[Dataset excerpts]
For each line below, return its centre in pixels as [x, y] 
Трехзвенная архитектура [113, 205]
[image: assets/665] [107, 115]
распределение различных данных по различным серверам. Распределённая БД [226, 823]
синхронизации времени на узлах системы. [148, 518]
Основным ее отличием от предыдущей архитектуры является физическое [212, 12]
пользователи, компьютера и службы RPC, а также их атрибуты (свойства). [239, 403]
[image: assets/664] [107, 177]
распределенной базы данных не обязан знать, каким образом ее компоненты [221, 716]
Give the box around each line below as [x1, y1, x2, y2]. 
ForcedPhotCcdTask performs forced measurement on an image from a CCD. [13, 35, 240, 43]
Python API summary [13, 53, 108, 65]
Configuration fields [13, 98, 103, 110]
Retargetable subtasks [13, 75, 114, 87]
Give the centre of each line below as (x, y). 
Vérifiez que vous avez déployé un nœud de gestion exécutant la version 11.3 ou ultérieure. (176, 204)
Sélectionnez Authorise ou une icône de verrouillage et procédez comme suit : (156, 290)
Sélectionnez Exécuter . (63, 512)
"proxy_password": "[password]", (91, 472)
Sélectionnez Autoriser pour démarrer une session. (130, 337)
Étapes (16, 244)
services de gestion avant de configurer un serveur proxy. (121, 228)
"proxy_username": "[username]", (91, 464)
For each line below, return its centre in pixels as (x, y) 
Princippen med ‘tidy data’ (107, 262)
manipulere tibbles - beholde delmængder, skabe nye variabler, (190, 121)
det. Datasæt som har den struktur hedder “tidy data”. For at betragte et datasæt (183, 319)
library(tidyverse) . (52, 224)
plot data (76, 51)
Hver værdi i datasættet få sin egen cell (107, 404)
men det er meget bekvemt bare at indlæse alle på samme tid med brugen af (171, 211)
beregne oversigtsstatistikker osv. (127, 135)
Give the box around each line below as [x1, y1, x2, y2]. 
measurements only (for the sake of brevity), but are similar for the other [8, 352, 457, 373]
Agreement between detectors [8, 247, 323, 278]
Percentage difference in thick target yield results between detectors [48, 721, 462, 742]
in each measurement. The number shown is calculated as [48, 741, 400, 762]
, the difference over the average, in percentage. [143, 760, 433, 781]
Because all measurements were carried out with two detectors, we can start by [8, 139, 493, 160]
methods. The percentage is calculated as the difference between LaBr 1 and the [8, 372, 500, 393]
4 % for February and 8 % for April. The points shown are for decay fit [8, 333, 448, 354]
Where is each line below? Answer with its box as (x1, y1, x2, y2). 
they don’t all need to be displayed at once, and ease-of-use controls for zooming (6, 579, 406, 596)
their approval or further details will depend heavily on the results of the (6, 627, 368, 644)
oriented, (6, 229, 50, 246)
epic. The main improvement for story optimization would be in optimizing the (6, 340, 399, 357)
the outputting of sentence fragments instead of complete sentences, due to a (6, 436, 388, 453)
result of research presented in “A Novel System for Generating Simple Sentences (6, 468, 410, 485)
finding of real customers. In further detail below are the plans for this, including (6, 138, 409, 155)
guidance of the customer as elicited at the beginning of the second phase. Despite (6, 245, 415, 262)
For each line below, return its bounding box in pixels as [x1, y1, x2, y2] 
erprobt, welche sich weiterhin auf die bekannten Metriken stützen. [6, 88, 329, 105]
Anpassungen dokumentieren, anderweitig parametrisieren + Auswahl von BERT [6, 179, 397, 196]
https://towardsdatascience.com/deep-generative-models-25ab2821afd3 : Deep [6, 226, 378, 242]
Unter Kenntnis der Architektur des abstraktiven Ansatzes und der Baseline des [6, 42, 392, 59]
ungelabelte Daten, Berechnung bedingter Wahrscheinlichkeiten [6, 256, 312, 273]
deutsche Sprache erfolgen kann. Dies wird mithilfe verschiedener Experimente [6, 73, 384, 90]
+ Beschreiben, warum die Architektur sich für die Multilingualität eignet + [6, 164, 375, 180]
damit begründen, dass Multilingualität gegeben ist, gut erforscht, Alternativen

**YOUR OBJECTIVE**:
In the records above, find every line containing the word "sich" and show it.

**RESULT FOR THIS TASK**:
erprobt, welche sich weiterhin auf die bekannten Metriken stützen. [6, 88, 329, 105]
+ Beschreiben, warum die Architektur sich für die Multilingualität eignet + [6, 164, 375, 180]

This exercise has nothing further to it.